→ **Your objective**
Find how many lines in this data contain the string "then". Respond with only that number.

(Records from a data collection)
▬▬▬▬▬▬

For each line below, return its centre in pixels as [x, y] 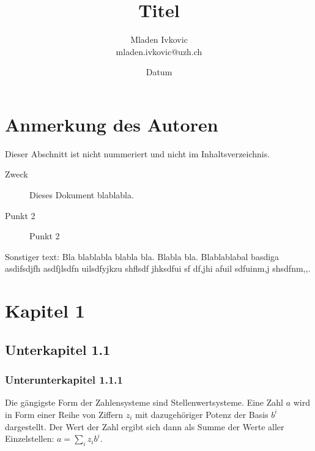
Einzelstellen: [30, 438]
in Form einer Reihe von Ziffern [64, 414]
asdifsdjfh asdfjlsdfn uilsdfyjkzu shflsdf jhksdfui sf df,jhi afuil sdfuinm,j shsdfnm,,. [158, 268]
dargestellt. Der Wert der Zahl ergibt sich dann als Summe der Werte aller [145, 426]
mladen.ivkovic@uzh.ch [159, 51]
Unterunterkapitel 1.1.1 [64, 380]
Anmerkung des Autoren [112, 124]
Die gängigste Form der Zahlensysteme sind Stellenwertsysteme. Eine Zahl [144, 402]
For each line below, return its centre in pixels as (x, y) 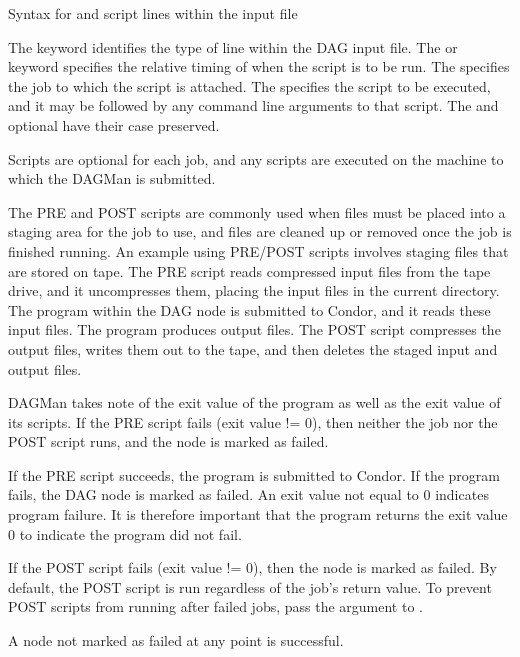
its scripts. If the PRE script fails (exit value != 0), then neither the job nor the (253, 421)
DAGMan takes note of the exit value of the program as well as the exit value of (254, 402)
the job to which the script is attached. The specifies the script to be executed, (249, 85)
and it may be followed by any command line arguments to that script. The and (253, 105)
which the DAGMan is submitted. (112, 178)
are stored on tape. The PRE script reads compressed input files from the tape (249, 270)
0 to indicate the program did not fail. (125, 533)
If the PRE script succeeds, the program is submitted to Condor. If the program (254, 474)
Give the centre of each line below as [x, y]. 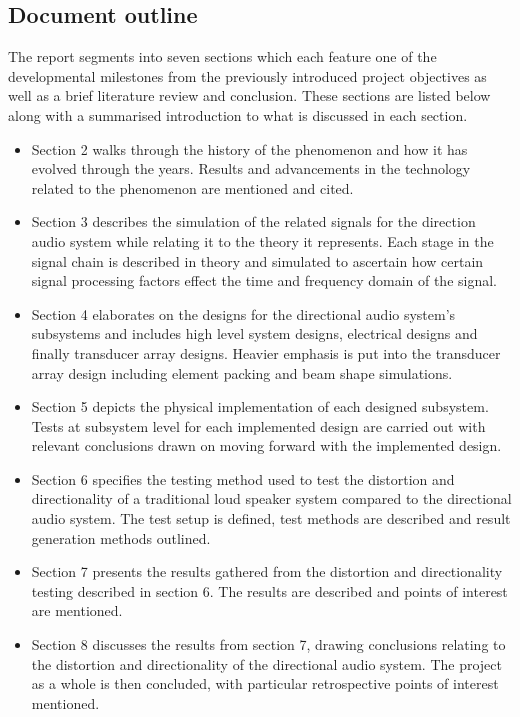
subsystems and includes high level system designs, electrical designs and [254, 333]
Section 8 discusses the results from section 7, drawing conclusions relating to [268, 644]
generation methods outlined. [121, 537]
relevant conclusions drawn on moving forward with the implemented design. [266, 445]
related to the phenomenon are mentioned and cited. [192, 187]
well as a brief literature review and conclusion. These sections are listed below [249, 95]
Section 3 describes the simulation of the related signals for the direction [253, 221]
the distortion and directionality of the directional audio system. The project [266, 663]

▬▬▬▬▬▬

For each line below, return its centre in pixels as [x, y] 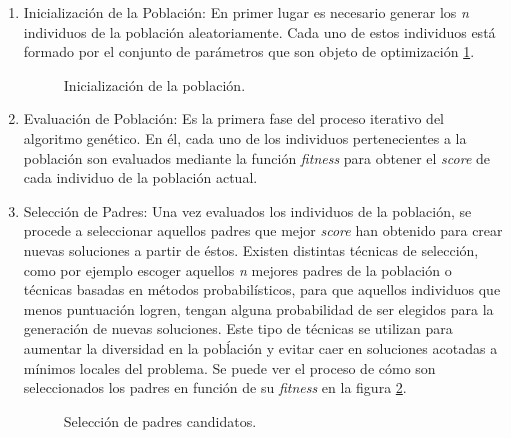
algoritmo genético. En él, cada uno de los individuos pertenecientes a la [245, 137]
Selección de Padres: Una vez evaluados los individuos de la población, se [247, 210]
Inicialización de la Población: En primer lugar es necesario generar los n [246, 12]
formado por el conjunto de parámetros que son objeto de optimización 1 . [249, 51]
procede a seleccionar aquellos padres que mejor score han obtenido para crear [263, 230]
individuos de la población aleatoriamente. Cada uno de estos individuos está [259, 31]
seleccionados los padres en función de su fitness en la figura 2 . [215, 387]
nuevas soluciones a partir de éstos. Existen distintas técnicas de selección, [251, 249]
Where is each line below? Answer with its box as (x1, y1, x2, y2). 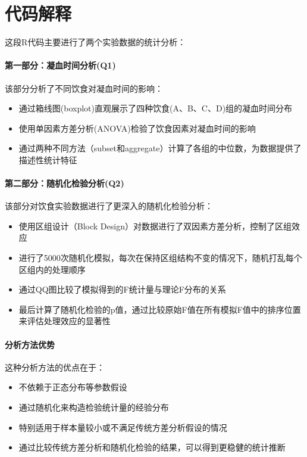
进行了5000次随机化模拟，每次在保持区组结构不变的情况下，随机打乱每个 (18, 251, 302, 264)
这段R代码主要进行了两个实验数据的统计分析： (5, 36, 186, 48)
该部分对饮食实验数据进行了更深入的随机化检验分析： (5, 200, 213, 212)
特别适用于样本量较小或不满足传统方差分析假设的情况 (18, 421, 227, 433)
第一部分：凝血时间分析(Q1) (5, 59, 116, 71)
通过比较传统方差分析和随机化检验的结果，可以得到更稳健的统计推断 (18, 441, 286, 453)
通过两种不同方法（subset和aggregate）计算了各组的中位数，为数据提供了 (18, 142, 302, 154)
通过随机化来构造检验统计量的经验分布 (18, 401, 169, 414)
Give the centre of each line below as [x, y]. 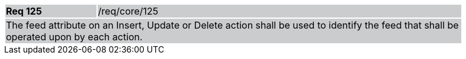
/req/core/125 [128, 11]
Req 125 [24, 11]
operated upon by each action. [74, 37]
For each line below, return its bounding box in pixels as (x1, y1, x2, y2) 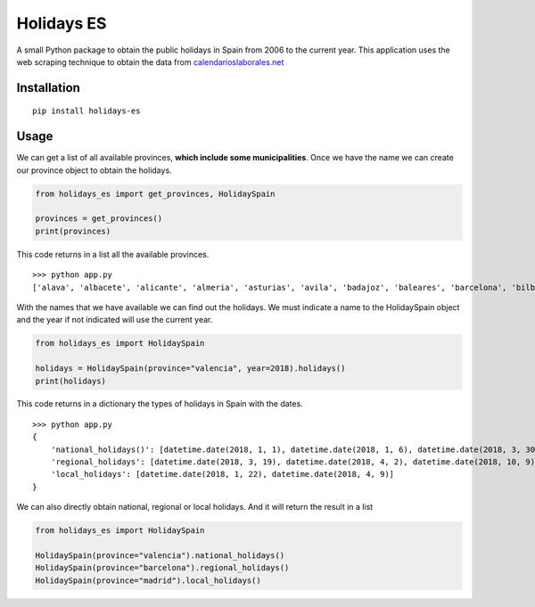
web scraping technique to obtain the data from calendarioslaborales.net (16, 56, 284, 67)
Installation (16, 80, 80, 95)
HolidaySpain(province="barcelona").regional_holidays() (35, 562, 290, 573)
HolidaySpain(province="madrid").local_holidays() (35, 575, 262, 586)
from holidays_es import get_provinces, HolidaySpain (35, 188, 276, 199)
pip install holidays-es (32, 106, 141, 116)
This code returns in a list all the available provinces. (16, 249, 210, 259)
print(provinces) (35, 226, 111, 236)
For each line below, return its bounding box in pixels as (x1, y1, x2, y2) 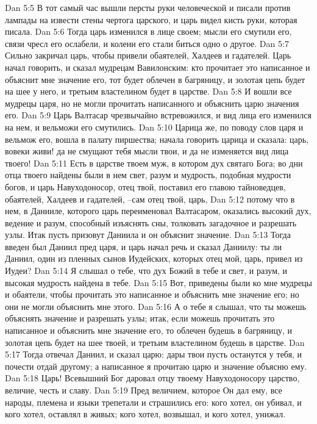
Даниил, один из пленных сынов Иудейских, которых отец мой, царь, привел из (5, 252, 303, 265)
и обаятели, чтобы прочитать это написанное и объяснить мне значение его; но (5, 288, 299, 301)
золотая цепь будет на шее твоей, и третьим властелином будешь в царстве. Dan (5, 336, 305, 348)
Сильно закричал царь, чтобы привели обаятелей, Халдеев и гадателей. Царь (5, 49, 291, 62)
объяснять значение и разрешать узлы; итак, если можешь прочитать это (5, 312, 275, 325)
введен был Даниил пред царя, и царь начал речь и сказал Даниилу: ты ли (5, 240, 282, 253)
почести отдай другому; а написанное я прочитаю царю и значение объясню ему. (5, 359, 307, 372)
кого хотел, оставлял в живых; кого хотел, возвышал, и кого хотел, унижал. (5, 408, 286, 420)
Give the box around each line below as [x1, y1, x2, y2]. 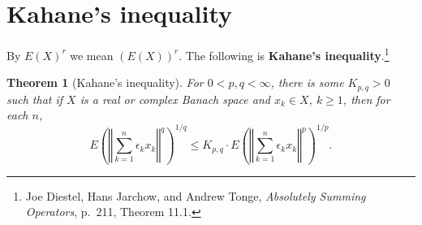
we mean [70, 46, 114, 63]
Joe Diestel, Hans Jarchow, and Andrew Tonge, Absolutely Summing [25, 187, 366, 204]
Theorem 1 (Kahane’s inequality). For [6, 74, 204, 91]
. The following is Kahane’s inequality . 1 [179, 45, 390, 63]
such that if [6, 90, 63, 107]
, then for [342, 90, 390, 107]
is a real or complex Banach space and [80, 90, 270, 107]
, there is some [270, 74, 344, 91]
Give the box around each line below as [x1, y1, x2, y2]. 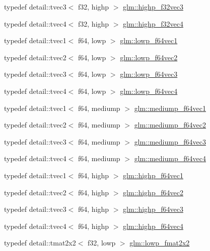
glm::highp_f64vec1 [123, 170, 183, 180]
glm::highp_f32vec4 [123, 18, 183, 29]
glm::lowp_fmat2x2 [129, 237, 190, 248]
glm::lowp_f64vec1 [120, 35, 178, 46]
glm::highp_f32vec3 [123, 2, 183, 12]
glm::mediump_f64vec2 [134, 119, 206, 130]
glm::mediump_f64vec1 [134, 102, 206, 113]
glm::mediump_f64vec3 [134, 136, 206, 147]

▬▬▬▬▬▬

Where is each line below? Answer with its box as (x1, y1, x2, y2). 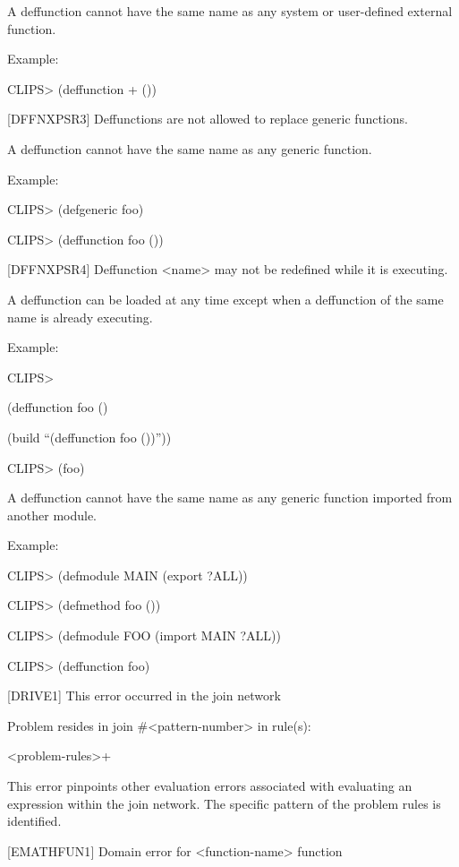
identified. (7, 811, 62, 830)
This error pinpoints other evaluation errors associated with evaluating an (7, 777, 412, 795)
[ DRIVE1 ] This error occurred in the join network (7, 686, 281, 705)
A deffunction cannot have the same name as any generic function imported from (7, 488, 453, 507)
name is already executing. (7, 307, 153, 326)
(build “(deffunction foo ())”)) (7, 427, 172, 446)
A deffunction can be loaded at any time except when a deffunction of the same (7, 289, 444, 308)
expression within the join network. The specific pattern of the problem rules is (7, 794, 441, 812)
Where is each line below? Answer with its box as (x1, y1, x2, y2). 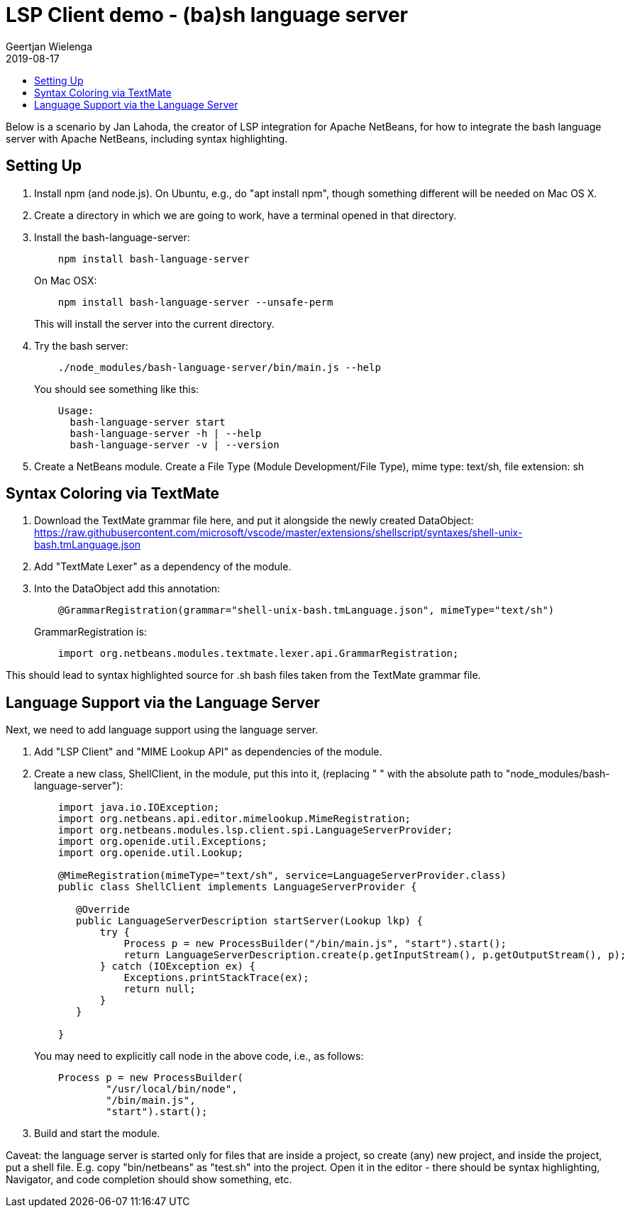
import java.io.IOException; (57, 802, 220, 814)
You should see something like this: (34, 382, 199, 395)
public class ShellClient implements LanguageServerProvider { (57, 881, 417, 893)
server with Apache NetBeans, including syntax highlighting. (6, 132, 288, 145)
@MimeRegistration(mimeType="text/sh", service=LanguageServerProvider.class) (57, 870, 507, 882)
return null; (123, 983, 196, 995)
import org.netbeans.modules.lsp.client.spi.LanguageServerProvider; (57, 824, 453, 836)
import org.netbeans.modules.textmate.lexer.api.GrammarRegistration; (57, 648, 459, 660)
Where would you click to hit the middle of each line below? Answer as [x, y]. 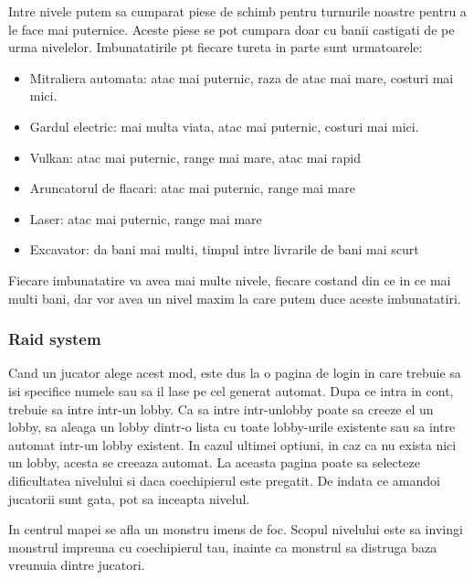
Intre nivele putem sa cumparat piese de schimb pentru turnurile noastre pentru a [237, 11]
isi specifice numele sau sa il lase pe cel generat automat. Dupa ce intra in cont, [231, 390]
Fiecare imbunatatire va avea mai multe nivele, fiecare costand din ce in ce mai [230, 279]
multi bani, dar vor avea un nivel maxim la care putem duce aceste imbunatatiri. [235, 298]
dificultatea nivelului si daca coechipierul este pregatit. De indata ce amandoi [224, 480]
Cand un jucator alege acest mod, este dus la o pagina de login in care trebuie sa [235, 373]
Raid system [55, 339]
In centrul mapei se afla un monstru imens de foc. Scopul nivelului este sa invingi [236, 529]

▬▬▬▬▬▬

→ **Expected output**
2